By Mark Bell | October 2, 2011

Bugeaters is a documentary by filmmaker Jim Fields about the first decade of existence for the University of Nebraska football team. High on detail and stylistic reenactments, this film is a fun historical record for University of Nebraska fanatics, and a nice, educational diversion for football fans in general.

As I mentioned above, this film is detailed, going year-for-year through that first decade from 1890-1900, recounting the different games and scores the Bugeaters played, complete with any notable events or contexts. Some of it is funny; the beginnings of American football are about as primitive and silly-looking as you can imagine, like a less refined rugby (think about that). Other moments are sad though unfortunately historically accurate, such as their onetime star player being African American and the fallout as the team found themselves faced with prejudice from other collegiate opponents.

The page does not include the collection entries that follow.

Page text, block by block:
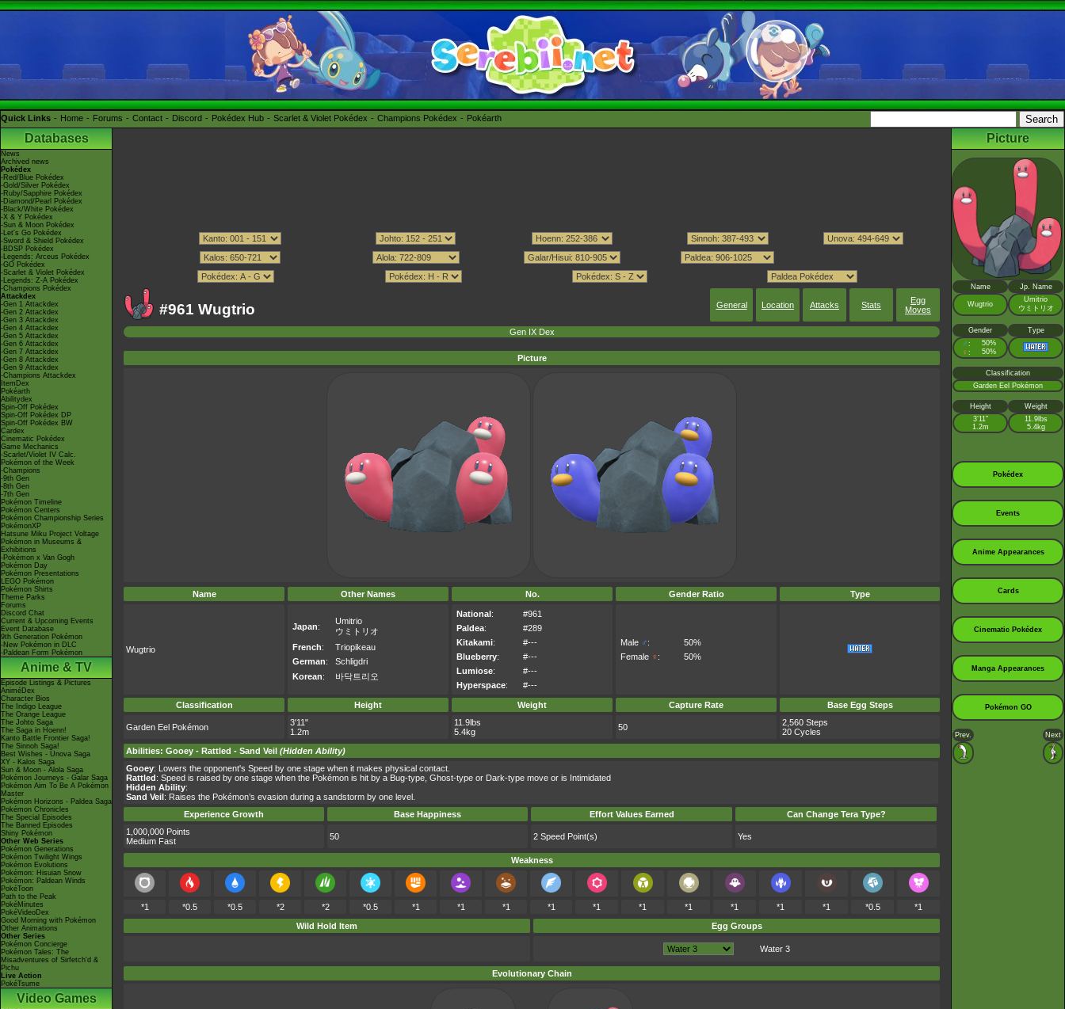
Quick Links Home Forums Contact Discord Pokédex Hub Scarlet & Violet Pokédex Champions Pokédex Pokéarth
Databases
News
Archived news
Pokédex
-Red/Blue Pokédex
-Gold/Silver Pokédex
-Ruby/Sapphire Pokédex
-Diamond/Pearl Pokédex
-Black/White Pokédex
-X & Y Pokédex
-Sun & Moon Pokédex
-Let's Go Pokédex
-Sword & Shield Pokédex
-BDSP Pokédex
-Legends: Arceus Pokédex
-GO Pokédex
-Scarlet & Violet Pokédex
-Legends: Z-A Pokédex
-Champions Pokédex
Attackdex
-Gen 1 Attackdex
-Gen 2 Attackdex
-Gen 3 Attackdex
-Gen 4 Attackdex
-Gen 5 Attackdex
-Gen 6 Attackdex
-Gen 7 Attackdex
-Gen 8 Attackdex
-Gen 9 Attackdex
-Champions Attackdex
ItemDex
Pokéarth
Abilitydex
Spin-Off Pokédex
Spin-Off Pokédex DP
Spin-Off Pokédex BW
Cardex
Cinematic Pokédex
Game Mechanics
-Scarlet/Violet IV Calc.
Pokémon of the Week
-Champions
-9th Gen
-8th Gen
-7th Gen
Pokémon Timeline
Pokémon Centers
Pokémon Championship Series
PokémonXP
Hatsune Miku Project Voltage
Pokémon in Museums &
Exhibitions
-Pokémon x Van Gogh
Pokémon Day
Pokémon Presentations
LEGO Pokémon
Pokémon Shirts
Theme Parks
Forums
Discord Chat
Current & Upcoming Events
Event Database
9th Generation Pokémon
-New Pokémon in DLC
-Paldean Form Pokémon
Anime & TV
Episode Listings & Pictures
AniméDex
Character Bios
The Indigo League
The Orange League
The Johto Saga
The Saga in Hoenn!
Kanto Battle Frontier Saga!
The Sinnoh Saga!
Best Wishes - Unova Saga
XY - Kalos Saga
Sun & Moon - Alola Saga
Pokémon Journeys - Galar Saga
Pokémon Aim To Be A Pokémon
Master
Pokémon Horizons - Paldea Saga
Pokémon Chronicles
The Special Episodes
The Banned Episodes
Shiny Pokémon
Other Web Series
Pokémon Generations
Pokémon Twilight Wings
Pokémon Evolutions
Pokémon: Hisuian Snow
Pokémon: Paldean Winds
PokéToon
Path to the Peak
PokéMinutes
PokéVideoDex
Good Morning with Pokémon
Other Animations
Other Series
Pokémon Concierge
Pokémon Tales: The
Misadventures of Sirfetch'd &
Pichu
Live Action
PokéTsume
Video Games
#961 Wugtrio General Location Attacks Stats
Egg
Moves
Gen IX Dex
Picture
Name Other Names No. Gender Ratio Type
Wugtrio
Japan:
Umitrio
ウミトリオ
French:
Triopikeau
German:
Schligdri
Korean: 바닥트리오
National:
#961
Paldea:
#289
Kitakami:
#---
Blueberry:
#---
Lumiose:
#---
Hyperspace: #---
Male ♂:
50%
Female ♀ : 50%
Classification Height Weight Capture Rate Base Egg Steps
Garden Eel Pokémon
3'11"
1.2m
11.9lbs
5.4kg
50
2,560 Steps
20 Cycles
Abilities: Gooey - Rattled - Sand Veil (Hidden Ability)
Gooey: Lowers the opponent's Speed by one stage when it makes physical contact.
Rattled: Speed is raised by one stage when the Pokémon is hit by a Bug-type, Ghost-type or Dark-type move or is Intimidated
Hidden Ability:
Sand Veil: Raises the Pokémon’s evasion during a sandstorm by one level.
Experience Growth
Base Happiness Effort Values Earned
Can Change Tera Type?
1,000,000 Points
Medium Fast
50 2 Speed Point(s) Yes
Weakness
*1 *0.5 *0.5 *2 *2 *0.5 *1 *1 *1 *1 *1 *1 *1 *1 *1 *1 *0.5
*1
Wild Hold Item
Egg Groups
Water 3
Evolutionary Chain
Picture
Name Jp. Name
Wugtrio
Umitrio
ウミトリオ
Gender Type
♂ : 50%
♀ : 50%
Classification
Garden Eel Pokémon
Height
Weight
3’11”
1.2m
11.9lbs
5.4kg
Pokédex
Events
Anime Appearances
Cards
Cinematic Pokédex
Manga Appearances
Pokémon GO
Prev. Next

While the film has a number of talking head historians explaining the world of the Bugeaters, the games are primarily relayed in a combination of stylistic reenactments while newspaper accounts of the matches are read via voice-over, or acted out in first-person (such as when an interview subject is being quoted in said article). It’s a nice mix, and it keeps the information, otherwise unnecessary for only the most completist Nebraska devotees, entertaining enough. At a certain point it does feel like too much information to process, but I’m also not someone who lives and breathes Nebraska football. Had this been about the first decade of the Philadelphia Flyers, for example, I’d probably be right there with it all along.

Bugeaters is a nice history for those obsessed with University of Nebraska football, and entertaining and educational for sports fans otherwise. I learned far more about the early history of football, particularly collegiate football, than I knew previously, and regardless of whether I can tell you the score of a Nebraska-Iowa game in 1896, those little historical tidbits are what will stick with me.